> EXTRACTED MATERIAL

○ ○ ○ ○ ○ ○ ○

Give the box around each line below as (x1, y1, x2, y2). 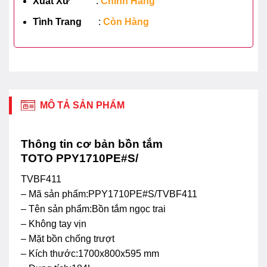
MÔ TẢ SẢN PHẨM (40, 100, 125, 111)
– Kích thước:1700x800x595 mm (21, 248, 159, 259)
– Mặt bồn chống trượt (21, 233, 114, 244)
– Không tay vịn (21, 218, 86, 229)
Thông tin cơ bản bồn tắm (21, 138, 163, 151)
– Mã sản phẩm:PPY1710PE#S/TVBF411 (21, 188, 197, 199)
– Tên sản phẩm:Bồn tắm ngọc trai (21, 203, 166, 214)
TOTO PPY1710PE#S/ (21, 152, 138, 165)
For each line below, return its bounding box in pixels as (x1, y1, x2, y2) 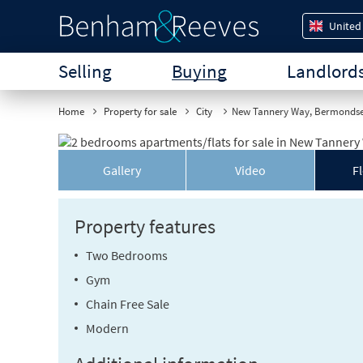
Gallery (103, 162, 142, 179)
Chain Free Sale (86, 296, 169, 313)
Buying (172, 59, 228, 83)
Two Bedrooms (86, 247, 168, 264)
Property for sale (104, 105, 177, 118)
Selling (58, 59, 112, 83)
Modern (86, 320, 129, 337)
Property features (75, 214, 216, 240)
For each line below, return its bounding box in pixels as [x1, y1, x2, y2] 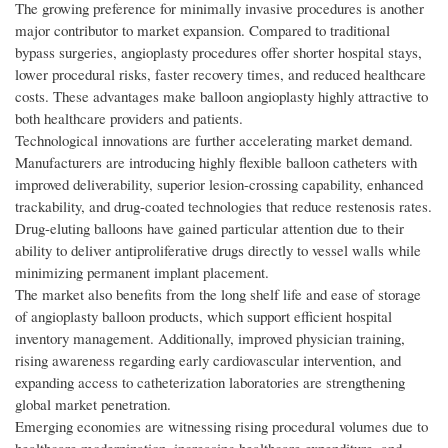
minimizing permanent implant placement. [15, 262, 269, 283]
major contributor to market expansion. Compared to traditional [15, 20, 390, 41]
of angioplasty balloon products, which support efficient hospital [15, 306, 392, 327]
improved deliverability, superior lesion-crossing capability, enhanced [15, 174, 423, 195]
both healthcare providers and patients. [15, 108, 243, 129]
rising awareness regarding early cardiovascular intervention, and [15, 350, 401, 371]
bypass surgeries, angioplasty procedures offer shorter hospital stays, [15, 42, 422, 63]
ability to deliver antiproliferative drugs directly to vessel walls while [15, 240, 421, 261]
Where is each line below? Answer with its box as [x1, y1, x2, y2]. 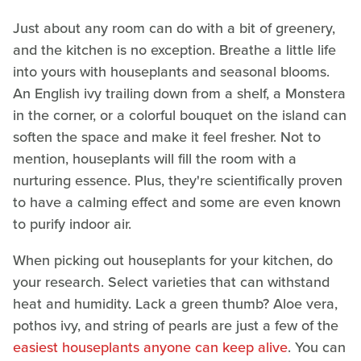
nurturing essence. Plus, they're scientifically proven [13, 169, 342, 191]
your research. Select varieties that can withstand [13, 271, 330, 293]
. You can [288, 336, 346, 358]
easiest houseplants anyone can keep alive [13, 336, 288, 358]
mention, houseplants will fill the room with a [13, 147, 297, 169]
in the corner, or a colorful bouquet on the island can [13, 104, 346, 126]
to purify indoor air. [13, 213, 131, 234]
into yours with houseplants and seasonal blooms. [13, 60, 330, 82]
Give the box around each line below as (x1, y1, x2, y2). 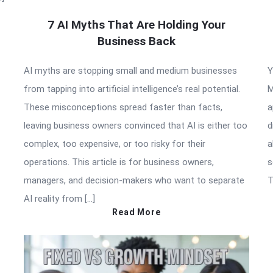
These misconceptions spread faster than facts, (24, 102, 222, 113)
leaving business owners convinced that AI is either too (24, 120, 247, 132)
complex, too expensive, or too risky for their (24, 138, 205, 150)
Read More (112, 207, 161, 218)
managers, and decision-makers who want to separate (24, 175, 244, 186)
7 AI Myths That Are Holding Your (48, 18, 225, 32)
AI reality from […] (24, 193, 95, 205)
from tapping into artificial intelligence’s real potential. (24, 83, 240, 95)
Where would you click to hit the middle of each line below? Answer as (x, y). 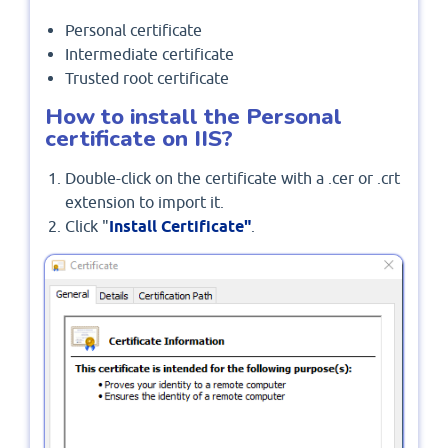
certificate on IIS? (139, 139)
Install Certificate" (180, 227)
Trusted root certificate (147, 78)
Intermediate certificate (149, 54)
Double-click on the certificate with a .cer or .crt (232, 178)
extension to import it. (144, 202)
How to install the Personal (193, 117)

○ ○ ○ ○ ○ ○ ○

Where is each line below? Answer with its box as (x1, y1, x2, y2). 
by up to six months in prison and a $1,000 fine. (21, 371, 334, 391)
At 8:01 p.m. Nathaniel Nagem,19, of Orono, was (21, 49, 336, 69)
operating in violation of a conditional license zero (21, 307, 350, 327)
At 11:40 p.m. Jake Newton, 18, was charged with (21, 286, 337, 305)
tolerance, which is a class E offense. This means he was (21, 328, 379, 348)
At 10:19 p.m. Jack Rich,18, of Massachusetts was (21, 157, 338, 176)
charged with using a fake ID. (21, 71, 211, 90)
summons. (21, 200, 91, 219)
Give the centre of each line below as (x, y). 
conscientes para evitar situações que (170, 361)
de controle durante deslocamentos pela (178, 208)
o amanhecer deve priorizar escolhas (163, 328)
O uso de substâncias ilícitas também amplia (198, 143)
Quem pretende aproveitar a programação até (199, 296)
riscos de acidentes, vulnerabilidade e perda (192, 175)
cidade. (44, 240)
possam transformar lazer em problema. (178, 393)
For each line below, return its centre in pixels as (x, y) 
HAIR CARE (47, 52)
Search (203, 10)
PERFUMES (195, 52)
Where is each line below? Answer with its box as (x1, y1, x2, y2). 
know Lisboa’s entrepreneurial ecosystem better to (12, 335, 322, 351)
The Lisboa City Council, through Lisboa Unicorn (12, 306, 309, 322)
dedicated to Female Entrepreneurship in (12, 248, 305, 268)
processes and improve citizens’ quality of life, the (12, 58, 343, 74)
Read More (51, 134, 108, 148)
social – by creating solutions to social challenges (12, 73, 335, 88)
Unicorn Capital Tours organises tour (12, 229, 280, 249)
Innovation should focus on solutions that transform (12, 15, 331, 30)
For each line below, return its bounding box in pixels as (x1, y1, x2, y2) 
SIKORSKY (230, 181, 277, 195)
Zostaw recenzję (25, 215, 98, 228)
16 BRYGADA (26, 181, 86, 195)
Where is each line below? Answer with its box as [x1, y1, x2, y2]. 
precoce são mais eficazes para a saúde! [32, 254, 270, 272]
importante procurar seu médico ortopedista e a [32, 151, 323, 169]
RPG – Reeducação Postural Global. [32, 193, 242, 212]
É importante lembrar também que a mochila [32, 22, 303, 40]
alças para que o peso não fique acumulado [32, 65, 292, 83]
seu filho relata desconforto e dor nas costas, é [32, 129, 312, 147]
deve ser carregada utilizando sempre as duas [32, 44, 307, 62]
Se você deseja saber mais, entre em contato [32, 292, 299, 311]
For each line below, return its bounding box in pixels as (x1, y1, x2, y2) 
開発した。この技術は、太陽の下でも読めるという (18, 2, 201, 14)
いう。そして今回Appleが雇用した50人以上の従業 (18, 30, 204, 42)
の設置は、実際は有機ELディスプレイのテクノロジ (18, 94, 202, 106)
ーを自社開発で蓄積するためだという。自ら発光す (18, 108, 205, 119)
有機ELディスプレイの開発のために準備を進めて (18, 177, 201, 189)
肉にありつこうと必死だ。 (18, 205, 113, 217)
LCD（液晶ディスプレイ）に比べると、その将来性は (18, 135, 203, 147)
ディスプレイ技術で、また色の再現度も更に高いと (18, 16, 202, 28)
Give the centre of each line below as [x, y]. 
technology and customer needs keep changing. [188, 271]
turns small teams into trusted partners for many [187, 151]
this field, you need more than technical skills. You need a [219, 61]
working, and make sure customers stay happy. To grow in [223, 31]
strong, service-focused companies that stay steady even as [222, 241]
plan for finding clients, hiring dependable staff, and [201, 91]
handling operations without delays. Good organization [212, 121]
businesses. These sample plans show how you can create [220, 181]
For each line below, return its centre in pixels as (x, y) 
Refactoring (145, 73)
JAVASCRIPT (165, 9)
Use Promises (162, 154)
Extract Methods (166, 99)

○ ○ ○ ○ ○ ○ ○

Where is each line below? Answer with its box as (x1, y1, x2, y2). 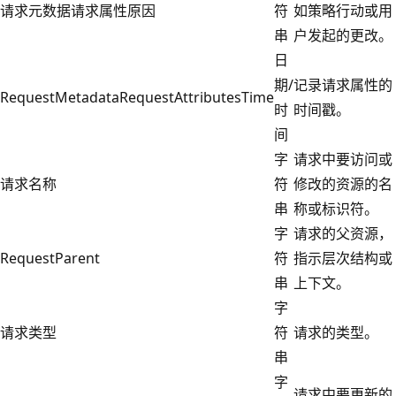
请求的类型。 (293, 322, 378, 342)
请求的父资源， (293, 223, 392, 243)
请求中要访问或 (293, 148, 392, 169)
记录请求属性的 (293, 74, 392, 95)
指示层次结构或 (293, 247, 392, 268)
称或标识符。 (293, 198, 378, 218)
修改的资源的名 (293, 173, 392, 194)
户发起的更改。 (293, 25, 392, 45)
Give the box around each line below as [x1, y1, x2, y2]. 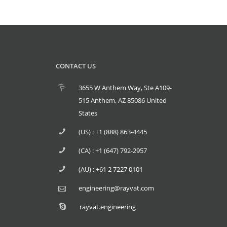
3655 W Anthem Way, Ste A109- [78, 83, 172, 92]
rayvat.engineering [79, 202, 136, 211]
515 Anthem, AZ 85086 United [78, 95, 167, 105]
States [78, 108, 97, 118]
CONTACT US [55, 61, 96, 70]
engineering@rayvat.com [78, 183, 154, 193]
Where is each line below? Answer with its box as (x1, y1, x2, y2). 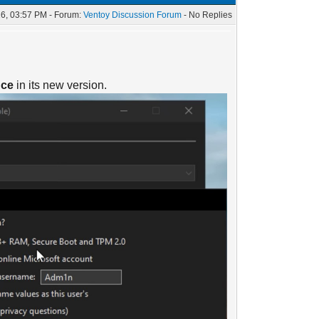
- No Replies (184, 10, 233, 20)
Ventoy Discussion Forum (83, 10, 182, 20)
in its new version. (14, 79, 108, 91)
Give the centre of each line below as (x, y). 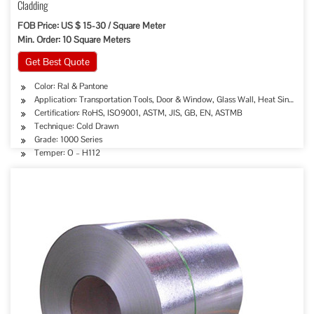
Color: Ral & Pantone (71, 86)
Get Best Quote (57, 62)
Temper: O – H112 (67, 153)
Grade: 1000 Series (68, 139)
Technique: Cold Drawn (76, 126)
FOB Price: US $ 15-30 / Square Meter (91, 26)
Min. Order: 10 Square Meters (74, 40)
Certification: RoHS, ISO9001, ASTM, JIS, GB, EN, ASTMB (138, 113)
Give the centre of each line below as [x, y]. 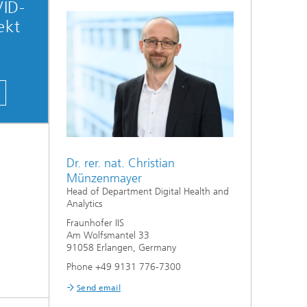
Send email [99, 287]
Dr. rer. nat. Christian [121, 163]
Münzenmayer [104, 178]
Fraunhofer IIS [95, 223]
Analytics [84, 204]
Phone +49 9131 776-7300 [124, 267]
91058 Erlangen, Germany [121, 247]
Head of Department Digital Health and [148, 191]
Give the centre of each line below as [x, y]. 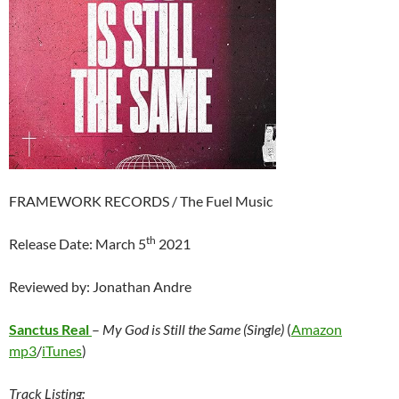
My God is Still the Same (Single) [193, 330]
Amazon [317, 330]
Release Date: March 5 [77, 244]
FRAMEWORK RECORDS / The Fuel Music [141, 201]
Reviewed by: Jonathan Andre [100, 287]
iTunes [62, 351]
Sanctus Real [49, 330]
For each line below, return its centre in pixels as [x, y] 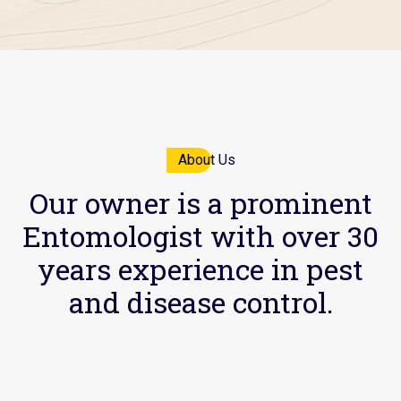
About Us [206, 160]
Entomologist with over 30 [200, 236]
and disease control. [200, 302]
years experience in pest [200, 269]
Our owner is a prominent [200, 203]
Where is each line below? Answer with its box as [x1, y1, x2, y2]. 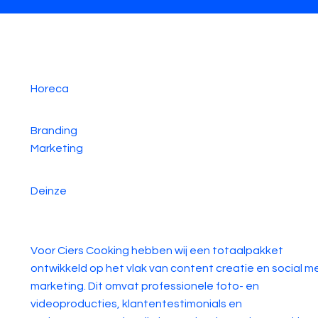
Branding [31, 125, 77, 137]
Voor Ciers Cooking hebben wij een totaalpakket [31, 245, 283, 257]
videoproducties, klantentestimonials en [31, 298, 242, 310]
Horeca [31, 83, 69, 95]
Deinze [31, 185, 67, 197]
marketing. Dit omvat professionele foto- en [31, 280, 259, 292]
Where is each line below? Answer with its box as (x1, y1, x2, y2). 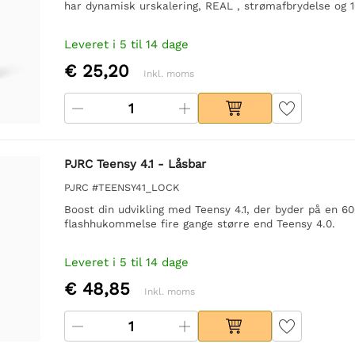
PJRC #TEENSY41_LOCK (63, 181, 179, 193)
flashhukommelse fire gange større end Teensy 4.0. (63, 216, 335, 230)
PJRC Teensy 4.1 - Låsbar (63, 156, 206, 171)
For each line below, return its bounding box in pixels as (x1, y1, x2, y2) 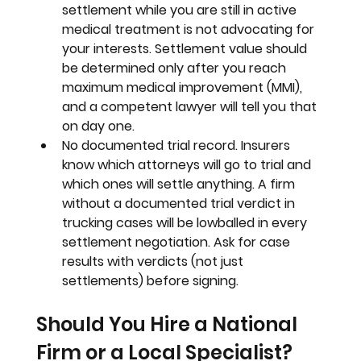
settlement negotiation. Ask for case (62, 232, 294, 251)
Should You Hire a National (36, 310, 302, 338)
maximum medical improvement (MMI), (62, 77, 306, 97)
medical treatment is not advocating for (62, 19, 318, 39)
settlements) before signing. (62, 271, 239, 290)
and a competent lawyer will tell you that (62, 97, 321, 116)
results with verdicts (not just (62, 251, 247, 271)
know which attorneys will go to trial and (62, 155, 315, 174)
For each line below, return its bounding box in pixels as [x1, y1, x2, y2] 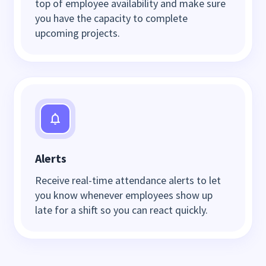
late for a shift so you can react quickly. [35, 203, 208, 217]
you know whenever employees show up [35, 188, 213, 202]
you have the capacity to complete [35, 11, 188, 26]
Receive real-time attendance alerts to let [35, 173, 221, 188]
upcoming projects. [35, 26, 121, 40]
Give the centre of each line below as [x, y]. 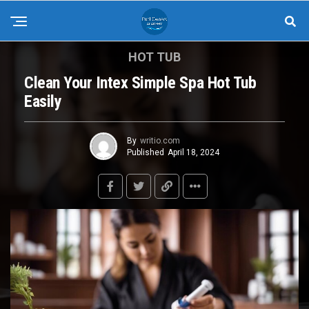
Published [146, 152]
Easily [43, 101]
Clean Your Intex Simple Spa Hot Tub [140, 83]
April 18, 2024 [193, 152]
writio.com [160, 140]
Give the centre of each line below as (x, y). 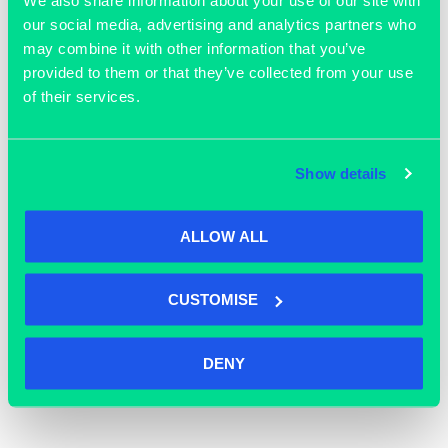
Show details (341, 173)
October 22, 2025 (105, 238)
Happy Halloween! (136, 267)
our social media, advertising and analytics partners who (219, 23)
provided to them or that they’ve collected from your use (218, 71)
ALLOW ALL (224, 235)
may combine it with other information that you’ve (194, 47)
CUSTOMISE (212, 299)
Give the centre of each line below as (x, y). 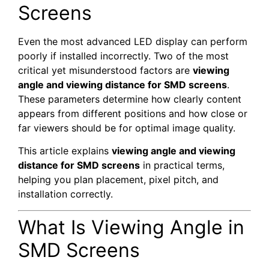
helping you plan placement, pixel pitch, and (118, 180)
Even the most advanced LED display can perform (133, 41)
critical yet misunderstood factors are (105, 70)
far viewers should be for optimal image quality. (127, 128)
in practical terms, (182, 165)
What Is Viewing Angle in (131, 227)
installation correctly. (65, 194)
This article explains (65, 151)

○ ○ ○ ○ ○ ○ ○

> ABOUT THIS TASK
Search the data above for the string "will" and copy each line that has it.

> FINAL ANSWER
mention, houseplants will fill the room with a [13, 147, 297, 169]
and a competent lawyer will tell you that (62, 97, 321, 116)
know which attorneys will go to trial and (62, 155, 315, 174)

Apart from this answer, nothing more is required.